Religion. I don't have much to comment on here. Post-apocalyptic games tend to seldom discuss religion, and the fantasy games I play have similar pantheons. One thing worth considering, the original Rogue had "daemons" responsible for updating the health, etc., for players. I don't think anyone has made these daemons the Pantheon for the game, which could lead to interesting gameplay: praying to daemons leads to temporary buffs, destroying temples related to a daemon results in temporary negative buffs, etc. Or it could have the same effect as praying to the laws of physics (i.e., nothing noticeable).

Communication. And the most underappreciated point of consideration: it takes time to communicate these events. When an event occurs, news of it spreads through caravans and travelers. Spreading information takes time, and plans revolve around information. This is a challenge to code up, because we no longer have a simple observer pattern to update dialog and quest lines.

Friday, October 2, 2020

Testing the Game

I've come to the opinion, when writing software, you should test it...usually unit testing suffices. But a game is a special kind of software. So special, one naturally faces the question, "Should we still unit test a game?"

To be clear, there are varying degrees and different notions of "testing" a game. We could test the software (make it "bug free", or at least have fewer bugs), test the enjoyability of the game (e.g., make sure it's fun, winnable, etc.), test the UI behaves as desired, "integration tests", end-to-end testing (some sort of "autmated player" searching for specific bugs). I'll discuss a few of these notions.

Testing the Code

If we have adopted a model-view-controller architecture of some flavor, then we can unit test the models. I contend we should unit test the models, and use contracts to enforce the assumptions of the model methods. What would this look like?

We can encode assumptions like Actor::dies() should demand the actor's health is non-positive (i.e., either zero or negative). This could be encoded with an assertion ("precondition"). Then we could write a unit test to create an actor, give the actor some amount of health points, cause damage, then try to call actor.dies(). There are three test cases (when actor.health() is positive, zero, and negative) which should result in the death of the actor in two cases.

Organizing Unit Tests

For object oriented languages, I'm inclined to follow some kind of xUnit testing framework or JUnit: each class we write (say class Thinger) should have some corresponding test class (e.g., class ThingerTest) where each method of the class is tested several times...so Object Thinger::methodOne() should have several corresponding methods void ThingerTest::methodOneShouldDoXTest(), and so on.

For Lisp, there's usually a framework given (Clojure has clojure.test, Common Lisp has several frameworks, etc.). The organization is analogous as for object-oriented languages (functions in module.lisp like (defun thinger-method (...)) should have several test cases handled in module_tests.lisp).

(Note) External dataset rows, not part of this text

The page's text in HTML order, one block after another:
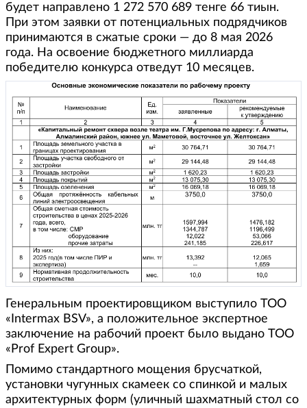
будет направлено 1 272 570 689 тенге 66 тиын.
При этом заявки от потенциальных подрядчиков
принимаются в сжатые сроки — до 8 мая 2026
года. На освоение бюджетного миллиарда
победителю конкурса отведут 10 месяцев.
Генеральным проектировщиком выступило ТОО
«Intermax BSV», а положительное экспертное
заключение на рабочий проект было выдано ТОО
«Prof Expert Group».
Помимо стандартного мощения брусчаткой,
установки чугунных скамеек со спинкой и малых
архитектурных форм (уличный шахматный стол со
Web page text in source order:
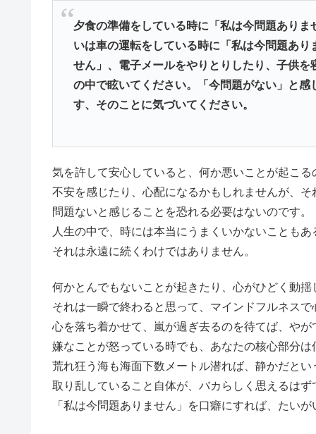
夕食の準備をしている時に「私は今問題あり
いは車の運転をしている時に「私は今問題あ
せん」、電子メールをやりとりしたり、子供
の中で眩いてください。「今問題がない」と
す、そのことに気づいてください。
気を許して安心していると、何か悪いことが起こる
不安を感じたり、心配になるかもしれませんが、
問題ないと感じることを恐れる必要はないのです。
人生の中で、時には本当にうまくいかないこともあ
それは永遠に続くわけではありません。
何かとんでもないことが起きたり、心がひどく動
それは一瞬で終わると思って、マインドフルネス
心を落ち着かせて、嵐が過ぎ去るのを待てば、や
嫌なことが怒っている時でも、あなたの核心部分
荒れ狂う海も海面下数メートル潜れば、静かだと
取り乱していること自体が、バカらしく思えるはず
「私は今問題ありません」を口癖にすれば、たい
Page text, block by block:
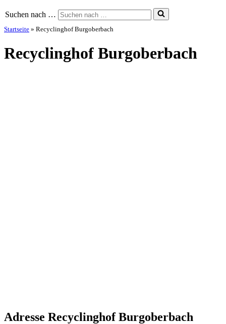
Suchen nach …
Startseite » Recyclinghof Burgoberbach
Recyclinghof Burgoberbach
Adresse Recyclinghof Burgoberbach

Terminology: JUnit organizes test cases as methods using assertions on a Test class, which are organized into test suites (analogous to how files are organized into directories). A test runner then iterates through the test suites and executes each test case, recording results (both successes and failures) for later use. The exact terminology varies (some xUnit systems, e.g. in smalltalk, have test case classes), but the intuition remains the same: test cases organized into test suites, and a test runner that executes the test cases and records the results.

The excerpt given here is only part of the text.